#### [EXERCISE DESCRIPTION]
Reproduce every entry below exactly, minus the pictures.

#### [EXERCISE MATERIALS]
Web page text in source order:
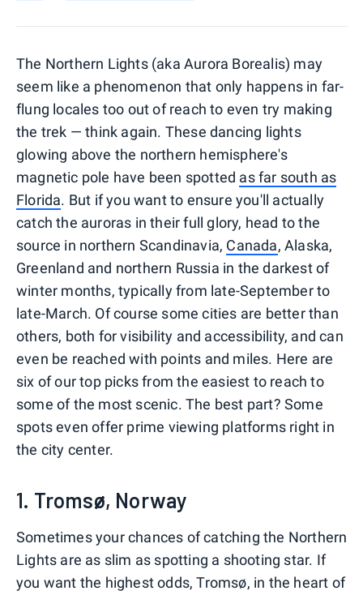
The Northern Lights (aka Aurora Borealis) may
seem like a phenomenon that only happens in far-
flung locales too out of reach to even try making
the trek — think again. These dancing lights
glowing above the northern hemisphere's
magnetic pole have been spotted as far south as
Florida. But if you want to ensure you'll actually
catch the auroras in their full glory, head to the
source in northern Scandinavia, Canada, Alaska,
Greenland and northern Russia in the darkest of
winter months, typically from late-September to
late-March. Of course some cities are better than
others, both for visibility and accessibility, and can
even be reached with points and miles. Here are
six of our top picks from the easiest to reach to
some of the most scenic. The best part? Some
spots even offer prime viewing platforms right in
the city center.
1. Tromsø, Norway
Sometimes your chances of catching the Northern
Lights are as slim as spotting a shooting star. If
you want the highest odds, Tromsø, in the heart of
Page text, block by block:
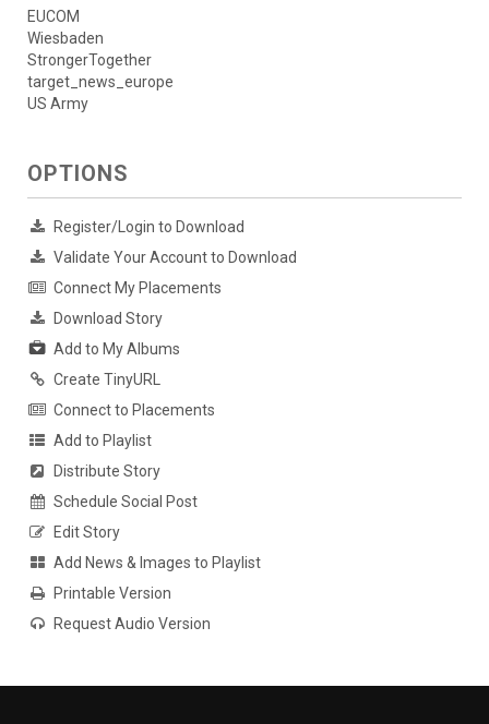
EUCOM
Wiesbaden
StrongerTogether
target_news_europe
US Army
OPTIONS
Register/Login to Download
Validate Your Account to Download
Connect My Placements
Download Story
Add to My Albums
Create TinyURL
Connect to Placements
Add to Playlist
Distribute Story
Schedule Social Post
Edit Story
Add News & Images to Playlist
Printable Version
Request Audio Version
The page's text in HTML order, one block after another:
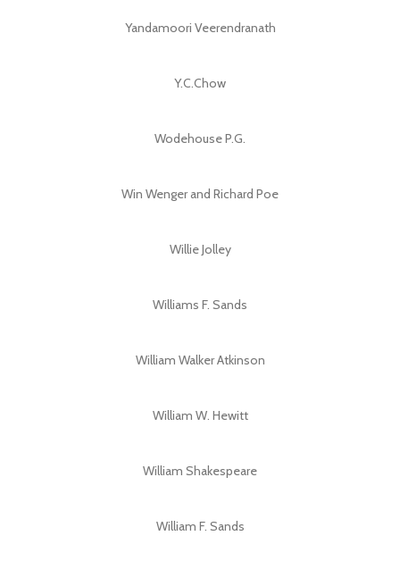
Yandamoori Veerendranath
Y.C.Chow
Wodehouse P.G.
Win Wenger and Richard Poe
Willie Jolley
Williams F. Sands
William Walker Atkinson
William W. Hewitt
William Shakespeare
William F. Sands
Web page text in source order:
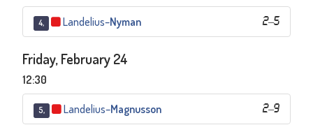
4, 2–5
Landelius–Nyman
Friday, February 24
12:30
5, 2–9
Landelius–Magnusson
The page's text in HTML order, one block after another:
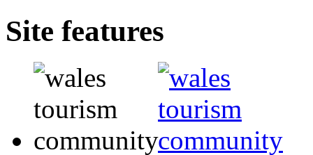
Site features
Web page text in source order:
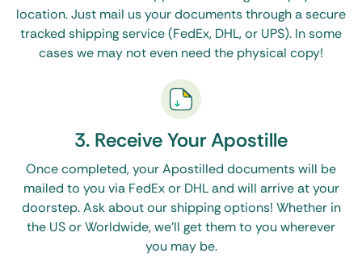
location. Just mail us your documents through a secure
tracked shipping service (FedEx, DHL, or UPS). In some
cases we may not even need the physical copy!
3. Receive Your Apostille
Once completed, your Apostilled documents will be
mailed to you via FedEx or DHL and will arrive at your
doorstep. Ask about our shipping options! Whether in
the US or Worldwide, we’ll get them to you wherever
you may be.
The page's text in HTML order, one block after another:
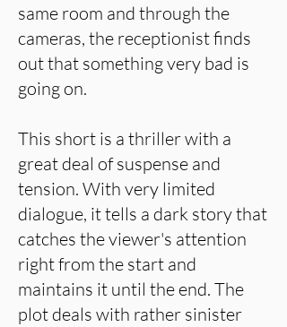
same room and through the
cameras, the receptionist finds
out that something very bad is
going on.
This short is a thriller with a
great deal of suspense and
tension. With very limited
dialogue, it tells a dark story that
catches the viewer's attention
right from the start and
maintains it until the end. The
plot deals with rather sinister

#### [REPLY TO THE TASK]
Web page text in source order:
The Northern Lights (aka Aurora Borealis) may
seem like a phenomenon that only happens in far-
flung locales too out of reach to even try making
the trek — think again. These dancing lights
glowing above the northern hemisphere's
magnetic pole have been spotted as far south as
Florida. But if you want to ensure you'll actually
catch the auroras in their full glory, head to the
source in northern Scandinavia, Canada, Alaska,
Greenland and northern Russia in the darkest of
winter months, typically from late-September to
late-March. Of course some cities are better than
others, both for visibility and accessibility, and can
even be reached with points and miles. Here are
six of our top picks from the easiest to reach to
some of the most scenic. The best part? Some
spots even offer prime viewing platforms right in
the city center.
1. Tromsø, Norway
Sometimes your chances of catching the Northern
Lights are as slim as spotting a shooting star. If
you want the highest odds, Tromsø, in the heart of
Page text, block by block:
EUCOM
Wiesbaden
StrongerTogether
target_news_europe
US Army
OPTIONS
Register/Login to Download
Validate Your Account to Download
Connect My Placements
Download Story
Add to My Albums
Create TinyURL
Connect to Placements
Add to Playlist
Distribute Story
Schedule Social Post
Edit Story
Add News & Images to Playlist
Printable Version
Request Audio Version
The page's text in HTML order, one block after another:
Yandamoori Veerendranath
Y.C.Chow
Wodehouse P.G.
Win Wenger and Richard Poe
Willie Jolley
Williams F. Sands
William Walker Atkinson
William W. Hewitt
William Shakespeare
William F. Sands
Web page text in source order:
4, 2–5
Landelius–Nyman
Friday, February 24
12:30
5, 2–9
Landelius–Magnusson
The page's text in HTML order, one block after another:
Site features
Web page text in source order:
location. Just mail us your documents through a secure
tracked shipping service (FedEx, DHL, or UPS). In some
cases we may not even need the physical copy!
3. Receive Your Apostille
Once completed, your Apostilled documents will be
mailed to you via FedEx or DHL and will arrive at your
doorstep. Ask about our shipping options! Whether in
the US or Worldwide, we’ll get them to you wherever
you may be.
The page's text in HTML order, one block after another:
same room and through the
cameras, the receptionist finds
out that something very bad is
going on.
This short is a thriller with a
great deal of suspense and
tension. With very limited
dialogue, it tells a dark story that
catches the viewer's attention
right from the start and
maintains it until the end. The
plot deals with rather sinister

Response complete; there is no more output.